|
Что до меня, я с превеликой неловкостью слушаю ее гнусные речи. Жаргон, на котором она изъясняется, картины и позы, которые она живописует, возмущают меня. Вместо того чтобы in extenso[10] воспроизвести все, что она говорит, я постараюсь дать краткое изложение ее слов в максимально пристойном и лишенном каких‑либо красок виде.
Итак: 1) она, мадам Эдмонд, именно такая и есть, какой ее обрисовал Пако, но всю ответственность за это она возлагает на похотливость мужчин; 2) ее заведение не просуществовало бы и дня без таких субъектов, как Пако, которые, выдавая себя за респектабельных господ, охотно посещают ее дом; 3) Пако, некоторые физические особенности которого могут вызвать лишь жалость, обладает к тому же и весьма своеобразными вкусами; он может вступать в сношения только с «малолетками» и обращается с ними как садист, без чего не в состоянии достичь желанной цели; 4) тот лицемерно отеческий интерес, который Пако проявляет к Мишу, объясняется исключительно его пороками.
ГЛАВА ЧЕТВЕРТАЯ
Я настолько возмущен чудовищным выставлением напоказ интимной жизни Пако, что первым пытаюсь положить этому конец и громко кричу:
– Прекратите!
Моему крику вторит пронзительный голос Робби, который так потрясен этими гнусными подробностями, что вот‑вот истерически разрыдается. Тогда мадам Эдмонд обращает свою ярость на нас и принимается осыпать нас оскорблениями – главным образом Робби, который, по ее словам, «никогда и не отважится к ней прийти». Тут в салоне поднимается ропот всеобщего возмущения, и она вынуждена умолкнуть; но побежденной она себя не считает и с вызовом обводит всех поочередно взглядом.
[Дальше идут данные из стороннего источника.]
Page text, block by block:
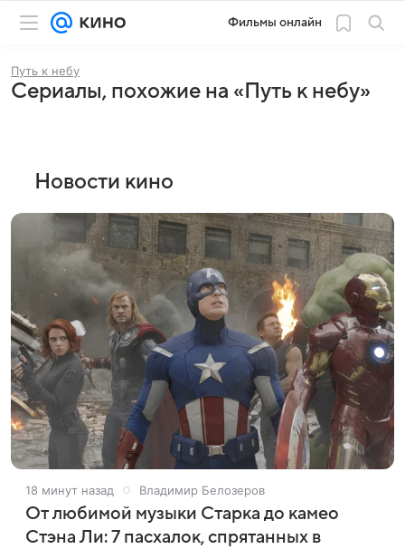
Фильмы онлайн
Путь к небу
Сериалы, похожие на «Путь к небу»
Новости кино
18 минут назад Владимир Белозеров
От любимой музыки Старка до камео
Стэна Ли: 7 пасхалок, спрятанных в
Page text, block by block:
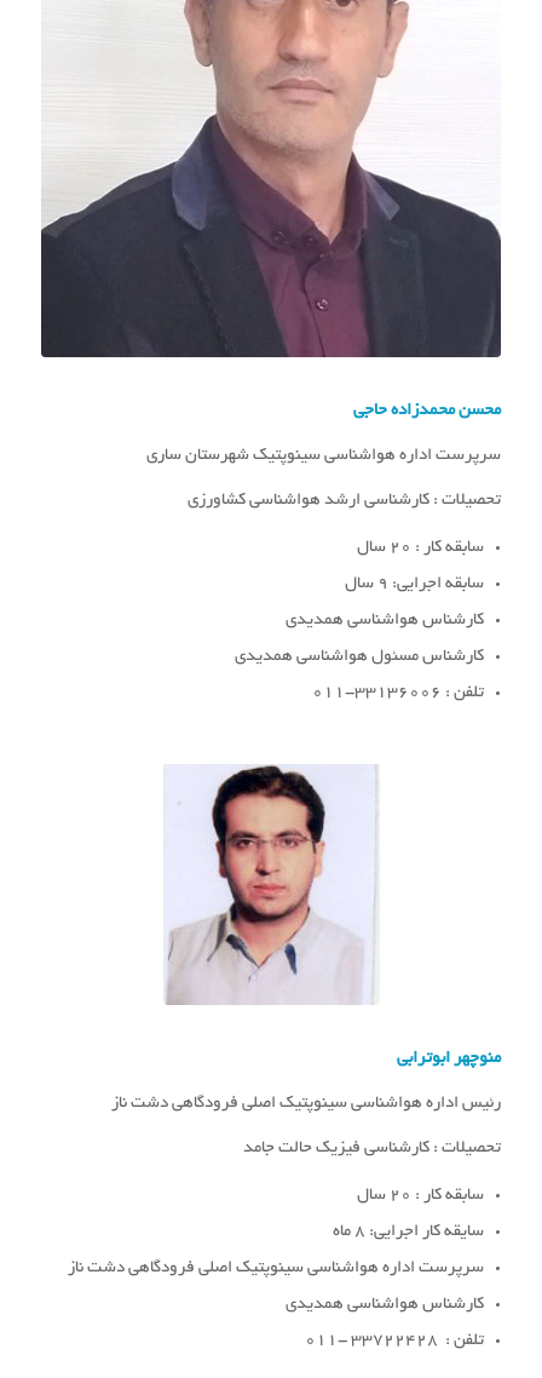
محسن محمدزاده حاجی
سرپرست اداره هواشناسی سینوپتیک شهرستان ساری
تحصیلات : کارشناسی ارشد هواشناسی کشاورزی
سابقه کار : 20 سال
سابقه اجرایی: 9 سال
کارشناس هواشناسی همدیدی
کارشناس مسئول هواشناسی همدیدی
تلفن : 33136006-011
منوچهر ابوترابی
رئیس اداره هواشناسی سینوپتیک اصلی فرودگاهی دشت ناز
تحصیلات : کارشناسی فیزیک حالت جامد
سابقه کار : 20 سال
سایقه کار اجرایی: 8 ماه
سرپرست اداره هواشناسی سینوپتیک اصلی فرودگاهی دشت ناز
کارشناس هواشناسی همدیدی
تلفن : 33722428 -011
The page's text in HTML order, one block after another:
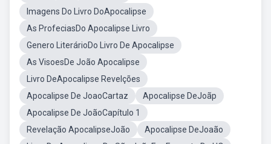
Imagens Do Livro DoApocalipse
As ProfeciasDo Apocalipse Livro
Genero LiterárioDo Livro De Apocalipse
As VisoesDe João Apocalipse
Livro DeApocalipse Revelções
Apocalipse De JoaoCartaz
Apocalipse DeJoãp
Apocalipse De JoãoCapítulo 1
Revelação ApocalipseJoão
Apocalipse DeJoaão
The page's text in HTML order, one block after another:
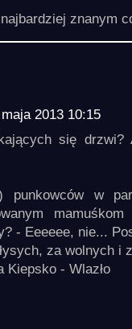
znanym
2013 10:15
się
punkowców w
- Eeeeee, nie...
za wolnych i
Kiepsko - Wlazło
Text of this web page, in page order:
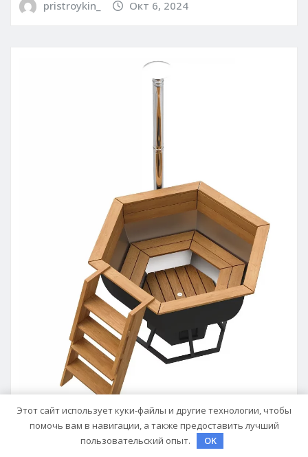
pristroykin_ Окт 6, 2024
Этот сайт использует куки-файлы и другие технологии, чтобы
помочь вам в навигации, а также предоставить лучший
пользовательский опыт.
OK
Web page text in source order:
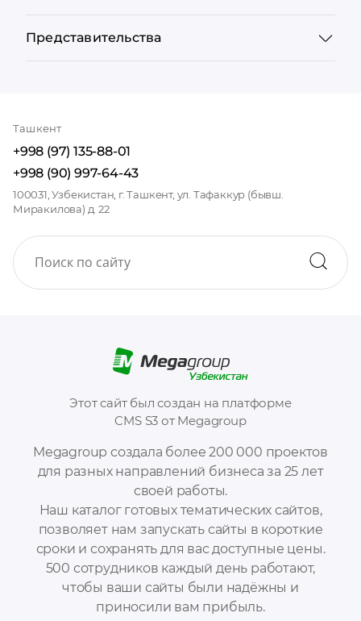
Megagroup создала более 200 000 проектов
для разных направлений бизнеса за 25 лет
своей работы.
Наш каталог готовых тематических сайтов,
позволяет нам запускать сайты в короткие
сроки и сохранять для вас доступные цены.
500 сотрудников каждый день работают,
чтобы ваши сайты были надёжны и
приносили вам прибыль.
Этот сайт был создан на платформе
CMS S3 от Megagroup
Представительства
Ташкент
+998 (97) 135-88-01
+998 (90) 997-64-43
100031, Узбекистан, г. Ташкент, ул. Тафаккур (бывш.
Миракилова) д. 22
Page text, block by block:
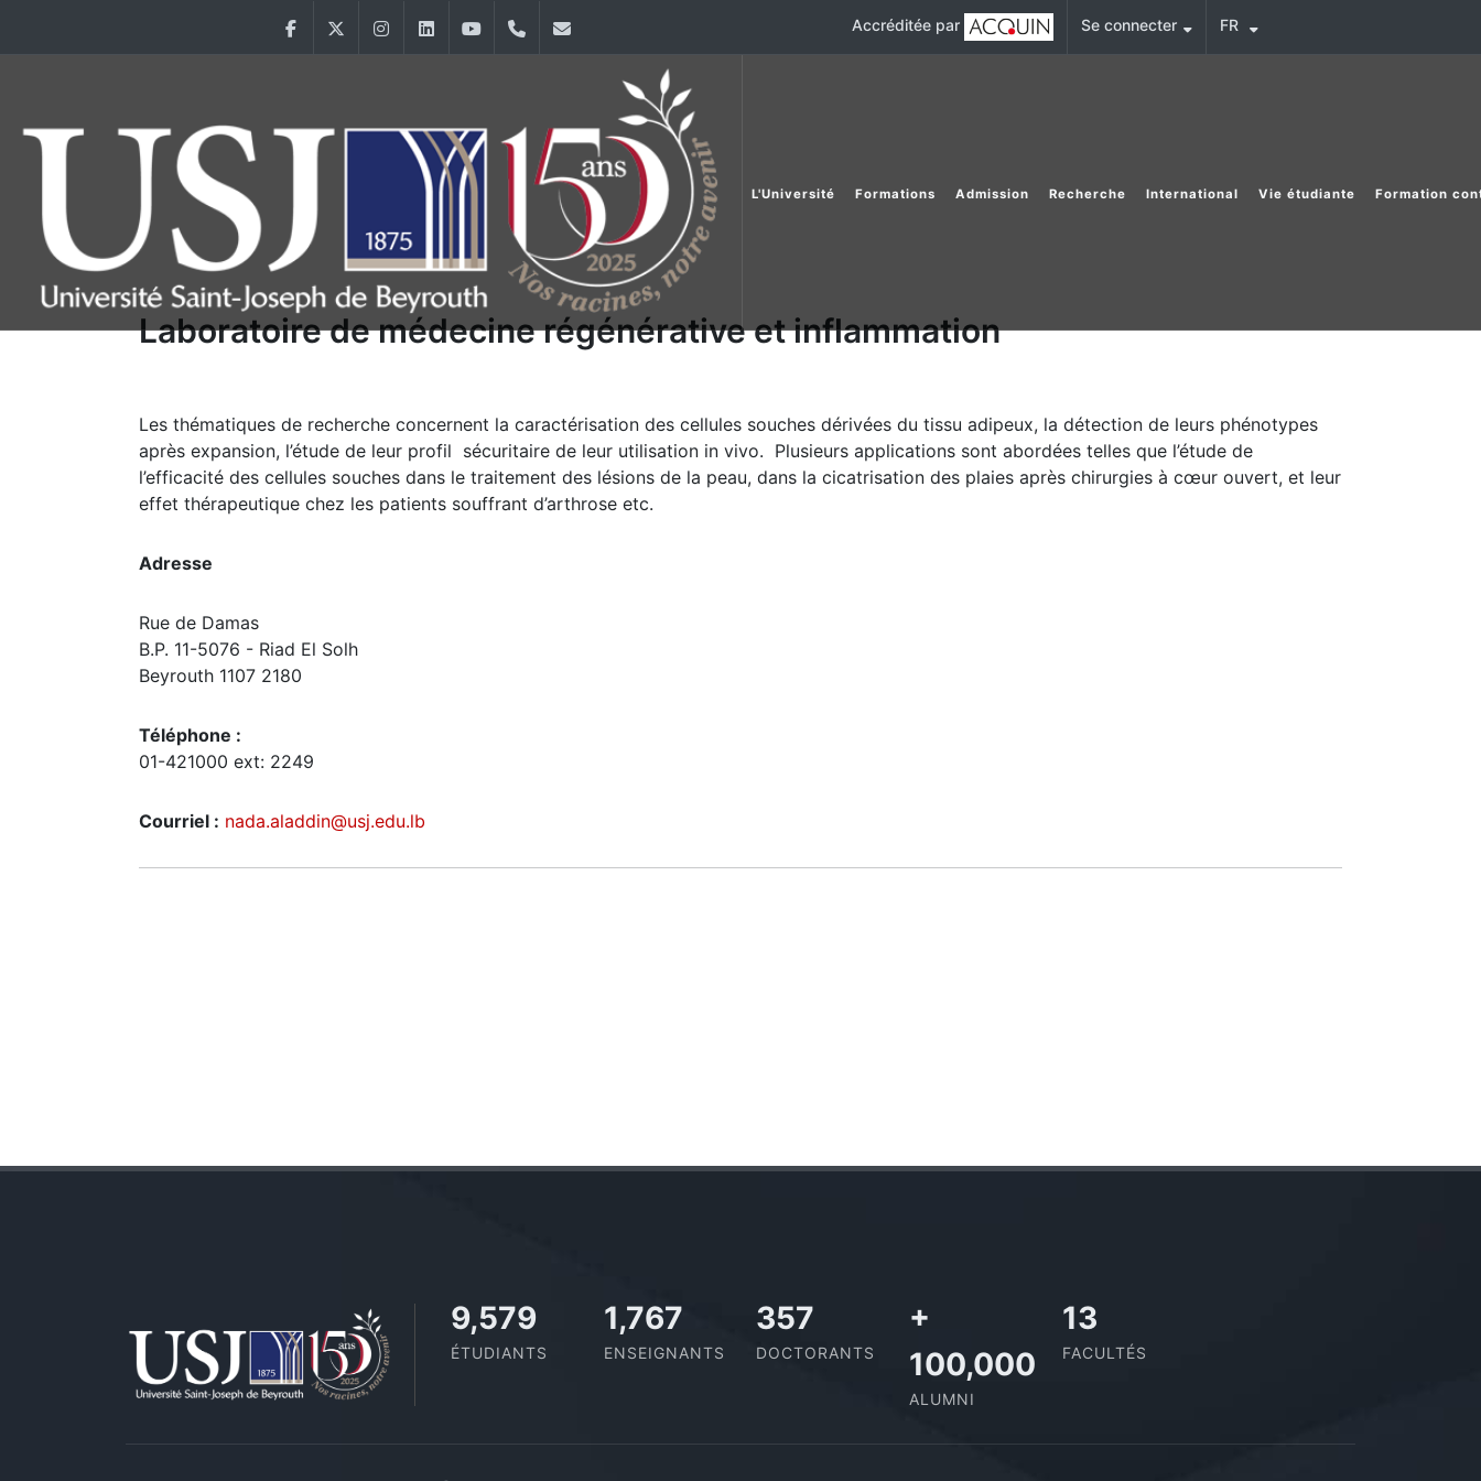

Что касается Пако, то он, как и до своей попытки защитить Мишу, дрожавшую от страха, теперь, когда мадам Эдмонд безжалостно растоптала его репутацию, ведет себя мужественно и достойно. Скрестив на груди руки – поза немного театральная, но помогающая ему стойко держаться, – он смотрит прямо в лицо мадам Эдмонд, не произнося в свою защиту ни слова. Однако кроме прямых нападок, обрушившихся на него, ему грозит другая неприятность – уже с фланга, со стороны Бушуа, его правой руки и одновременно шурина, питающего к нему, как мне кажется, ту застарелую и затаенную семейную злобу, что описана в стольких французских романах. Он явно ликует, этот Бушуа. Он сразу же оценил, какое великолепное оружие против его родственника вложила ему в руки своими разоблачениями мадам Эдмонд. Мне редко доводилось видеть более мерзкое зрелище, чем та торжествующая низость, которой отмечено в эту минуту его костлявое лицо.
Все мы избегаем слишком открыто глядеть на Пако, но каждый украдкой бросает на него быстрые взгляды, особенно viudas.
Эти дамы пребывают в большом волнении. Они оживленно шушукаются, вполголоса обмениваясь a parte[11] высоконравственными комментариями к услышанному и недоуменными вопросами, ибо они не все до конца поняли в обличениях мадам Эдмонд и жаждут понять. В частности, они спрашивают друг у друга, что она имела в виду, когда упоминала о «малолетках» и о садистском с ними обращении. Разумеется, своими ужимками они показывают, что их целомудрие оскорблено, но в то же время они в полном восторге: ведь приключения, которых они так ждали от своего путешествия в Мадрапур, начались уже в самолете. Ибо каждому известно, что обычно в дальних рейсах на борту ничего не происходит – только нескончаемо долгие часы скуки между двумя короткими приступами тревоги при взлете и при посадке.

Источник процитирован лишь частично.